Dengan posisi menyamping sambil pelukin bantal, pahaku mulai mengapit bantal sampai menempel di selangkangan. Sengaja kutekan-tekan selangkanganku lebih intens lagi supaya lebih terasa. Setelah dirasa pas posisinya dengan pussyku, aku mulai menggesek-gesekkan pussyku sendiri ke bantal, yang langsung menimbulkan perasaan geli tapi enak. Makin kugesek, rasanya makin nikmat. Aku ngerasain kalau bantalnya menggesek tepat di klitorisku, yang meski masih ketutupan celana dalam, tapi masih terasa geli-geli enak gitu.
"Ahh... enak banget sih... nagih banget uuhh..."
Beberapa sesi masturbasi terakhir, aku mulai berimprovisasi. Dengan merangsang buah dadaku sambil gesek-gesek bantal, bikin aku sadar kalau nikmatnya jadi bertambah berkali-kali lipat. Aku ngeremesin buah dadaku sendiri, gantian kiri dan kanan. Wahhh, desahanku jadi makin binal. Apalagi pas putingnya aku mainin, rasa gelinya menjalar ke seluruh tubuh loh!
"Oohh... yaahhh... enak sshh... terus... enakin terus..."
Merangsang diri sendiri bikin aku makin semangat. Gesekan bantalku makin liar, seiring makin hebatnya rangsangan yang aku dapet hingga ke ubun-ubun. Kulitku jadi licin gara-gara keringet yang banjir di sekujur badan. Aku merasa makin panas, makin gerah. Langsung deh aku bangun terus lepasin semua daleman, jadi sekarang telanjang di atas kasur. Dengan posisi duduk di kasur, kakiku melipat ke belakang dan selangkangan yang menduduki guling. Aku gesek-gesek lagi pussyku sambil ngeremesin sprei dan guling, dan tanganku suka nakal remes-remes dada sendiri. Kalau lagi begini, aku jadi suka gemes sama toketku. Gede dan kenyal, tapi keras pas lagi terangsang gini.
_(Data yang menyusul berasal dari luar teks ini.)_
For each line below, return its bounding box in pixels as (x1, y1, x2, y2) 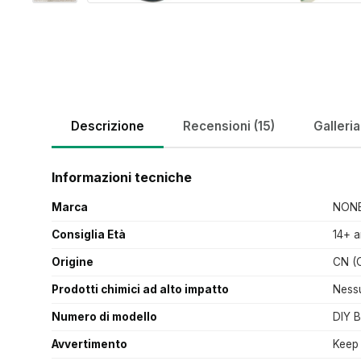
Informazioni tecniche (52, 169, 192, 186)
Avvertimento (52, 338, 127, 351)
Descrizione (71, 118, 144, 135)
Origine (52, 255, 93, 269)
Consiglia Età (52, 228, 126, 242)
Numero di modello (52, 310, 157, 324)
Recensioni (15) (183, 118, 275, 135)
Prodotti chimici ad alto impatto (52, 283, 229, 297)
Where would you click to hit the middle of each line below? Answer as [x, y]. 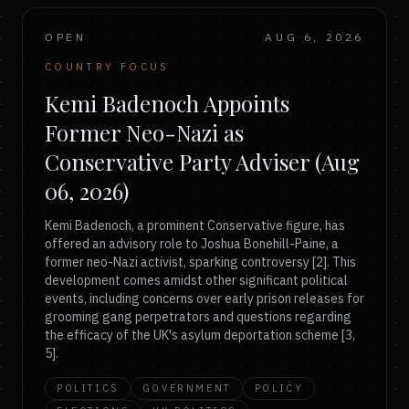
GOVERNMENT [186, 388]
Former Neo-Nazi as [144, 132]
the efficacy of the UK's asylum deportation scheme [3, [200, 335]
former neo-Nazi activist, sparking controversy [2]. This [200, 262]
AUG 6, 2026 [315, 37]
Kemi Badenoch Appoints [167, 103]
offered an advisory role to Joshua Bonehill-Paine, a [192, 244]
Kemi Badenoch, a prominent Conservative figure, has [195, 225]
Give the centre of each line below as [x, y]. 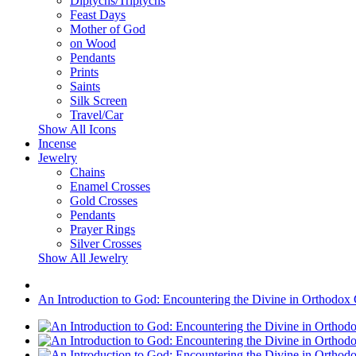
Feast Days [98, 15]
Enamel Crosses [110, 186]
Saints [85, 86]
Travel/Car [97, 115]
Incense [57, 143]
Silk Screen [99, 101]
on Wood [93, 43]
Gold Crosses [104, 201]
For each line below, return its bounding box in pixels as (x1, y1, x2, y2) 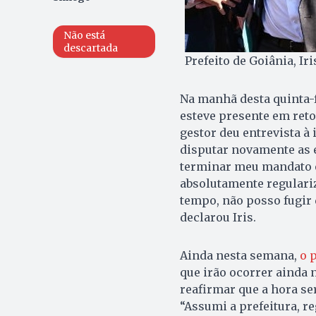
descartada (63, 41, 118, 54)
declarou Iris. (179, 209, 256, 224)
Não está (63, 28, 105, 42)
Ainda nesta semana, (179, 248, 300, 262)
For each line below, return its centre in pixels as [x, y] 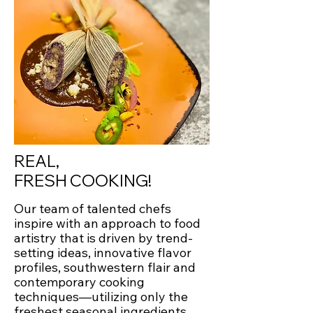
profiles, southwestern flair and [105, 267]
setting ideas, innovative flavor [103, 253]
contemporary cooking [79, 282]
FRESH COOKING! [83, 181]
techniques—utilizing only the [101, 297]
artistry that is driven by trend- [103, 238]
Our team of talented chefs [93, 209]
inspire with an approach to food [107, 223]
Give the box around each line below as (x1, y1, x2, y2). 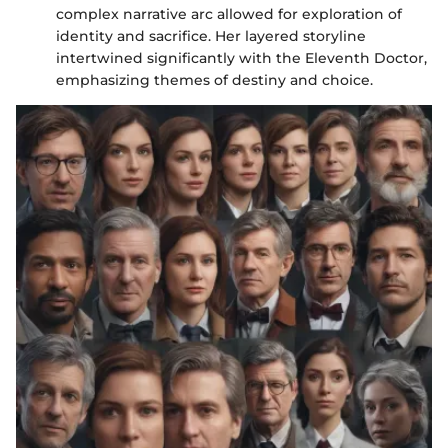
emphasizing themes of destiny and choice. (56, 71, 373, 90)
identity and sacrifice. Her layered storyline (56, 27, 366, 46)
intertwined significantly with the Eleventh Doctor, (56, 49, 427, 68)
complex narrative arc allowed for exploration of (56, 5, 402, 24)
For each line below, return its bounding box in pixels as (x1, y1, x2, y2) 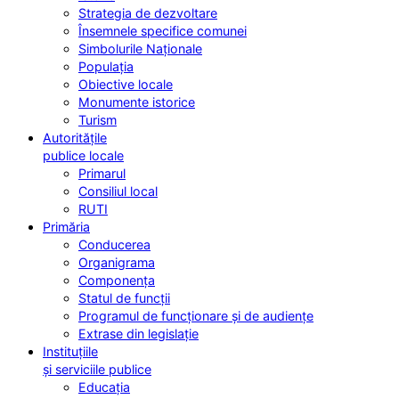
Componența (78, 272, 155, 288)
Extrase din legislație (78, 325, 199, 341)
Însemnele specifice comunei (78, 22, 247, 38)
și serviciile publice (43, 361, 151, 377)
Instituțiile (43, 343, 98, 359)
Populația (78, 58, 134, 74)
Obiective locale (78, 76, 173, 92)
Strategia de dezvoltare (78, 4, 217, 20)
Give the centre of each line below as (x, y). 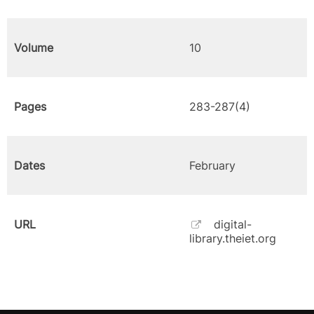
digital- (232, 224)
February (212, 165)
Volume (34, 48)
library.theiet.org (233, 238)
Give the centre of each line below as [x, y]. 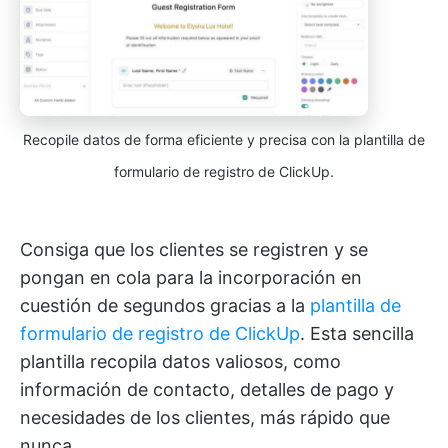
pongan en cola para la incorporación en [191, 277]
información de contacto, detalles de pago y [207, 389]
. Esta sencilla [357, 333]
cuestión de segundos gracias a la [165, 305]
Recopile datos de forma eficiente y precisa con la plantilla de [224, 139]
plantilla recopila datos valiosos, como [180, 361]
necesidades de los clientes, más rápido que [205, 417]
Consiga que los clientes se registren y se [194, 249]
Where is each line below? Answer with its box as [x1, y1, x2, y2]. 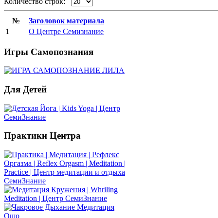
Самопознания [28, 46, 93, 57]
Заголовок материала [29, 16, 104, 25]
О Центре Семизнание [29, 27, 104, 36]
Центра [47, 130, 81, 141]
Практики [4, 130, 47, 141]
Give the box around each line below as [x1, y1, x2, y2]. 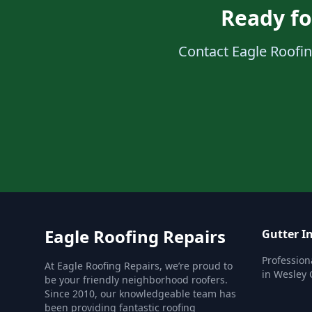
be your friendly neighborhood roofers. [45, 273, 228, 286]
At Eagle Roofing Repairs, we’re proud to [45, 259, 233, 272]
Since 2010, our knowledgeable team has [45, 287, 236, 300]
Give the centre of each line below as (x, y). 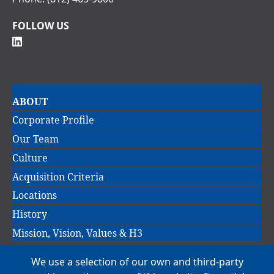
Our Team (35, 139)
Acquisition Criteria (58, 176)
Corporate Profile (53, 120)
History (30, 214)
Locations (35, 195)
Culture (30, 157)
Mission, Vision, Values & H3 (77, 233)
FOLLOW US (41, 25)
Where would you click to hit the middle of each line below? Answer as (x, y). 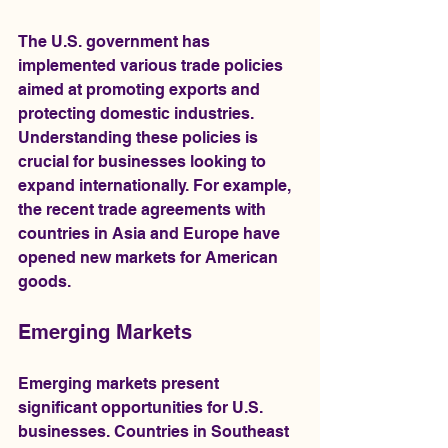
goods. (44, 281)
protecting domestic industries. (138, 113)
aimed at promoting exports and (141, 89)
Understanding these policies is (140, 137)
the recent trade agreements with (144, 209)
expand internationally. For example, (156, 185)
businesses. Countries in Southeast (155, 431)
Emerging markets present (120, 383)
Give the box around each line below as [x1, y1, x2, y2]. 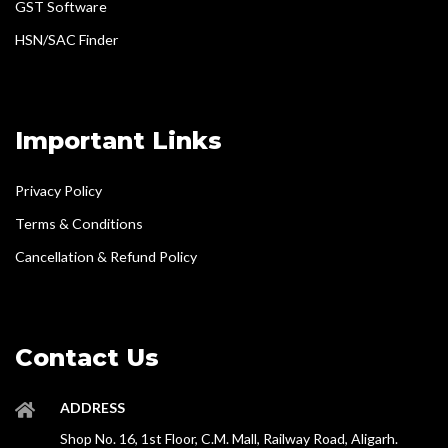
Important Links [15, 125, 222, 155]
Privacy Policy [15, 181, 102, 199]
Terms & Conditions [15, 214, 143, 232]
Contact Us [15, 342, 159, 372]
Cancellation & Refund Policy [15, 247, 197, 265]
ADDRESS [60, 398, 125, 416]
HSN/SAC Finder [15, 30, 119, 48]
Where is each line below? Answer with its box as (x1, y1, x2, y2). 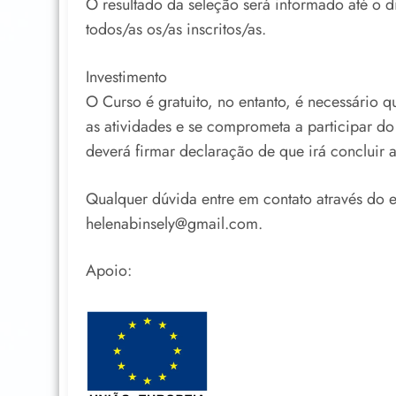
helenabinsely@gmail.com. (86, 211, 263, 235)
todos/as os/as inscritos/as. (86, 18, 266, 42)
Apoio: (86, 259, 132, 283)
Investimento (86, 65, 167, 88)

Tapi kali ini, aku mau coba hal baru. Tanganku neken toket kiriku ke atas, dan mukaku menunduk supaya mulutku bisa ngejangkau putingku yang udah keras banget ini. Uuuhh... dapet! Aku ngemut puting sendiri! Ternyata bisa kalau dicoba uuhhh...
"Hmmm... enn... uuhhh... mmmhh... slluurrpp... oohh, gini rasanya netek, ahh aeemm... mmmhhh..."
Sambil ngemut, lidahku muter-muter di sekitar puting, bikin aku makin menggelinjang keenakan. Pas aku isep putingnya kuat-kuat, justru bikin aku terangsang lebih hebat lagi. Gila sih ini, kalau tau rasanya enak banget, aku dari dulu deh masturbasi setotal ini! Puas sama yang kiri, sekarang gantian yang kanan. Netek toket sendiri sambil gesekin pussy ke guling itu rangsangan paling gila yang pernah aku rasaian, sumpah!
Rangsangan demi rangsangan yang aku terima bikin aku makin deket ke klimaks. Gerakan pinggulku makin liar dan cepet, sambil kedua tetekku makin buas aku eksploitasi. Desahan-desahan binal ga kuasa keluar dari sela bibir yang lagi sibuk ngisepin puting. Di bawah sana, aku ngerasain kalau gulingku jadi licin. Ahhh... ini pasti gara-gara pussy aku udah basah banget. Puncaknya, pas aku ngeliat pantulan diri di cermin lemari yang nunjukin badanku yang mengkilap berlumuran keringat dan gerakan binalku yang kesannya seksi banget ini, bikin aku narsis banget dan bangga sama diriku sendiri. Rasa narsis ini justru nge-boost birahiku sampai...
"Ahhh, ahhh, ahhh, sampe... dikit lagi... iyahhh, sedikit lagiiihhh... ooohhh, aku... aku... yahh, yahh, iyaahhh... nngghhhaaaaahhhhh... eennn——aaaaakkkkkhhh...!!!"
Badanku gemetar hebat pas aku neken pussyku kuat-kuat ke guling, disusul membentuk liukan ke belakang macam busur. Mukaku mendongak, mataku menegang hingga hanya kelihatan bagian putihnya. Bibirku menganga lebar, air liur menetes dari sisi. Aku melenguh panjang hingga kedengaran ke seisi kamar. Badai orgasme yang aku rasain kali ini begitu hebat sampai bikin aku menggila dalam nikmatnya sensasi sextacy. Begitu orgasmeku selesai, badanku langsung ambruk ke kasur. Napasku tersengal, keringat membanjir deras di sekujur tubuh. Tapi di sela kepayahan badanku sehabis orgasme, aku tersenyum lebar. Aku bahagia! Ini masturbasi paling enak yang pernah aku rasain!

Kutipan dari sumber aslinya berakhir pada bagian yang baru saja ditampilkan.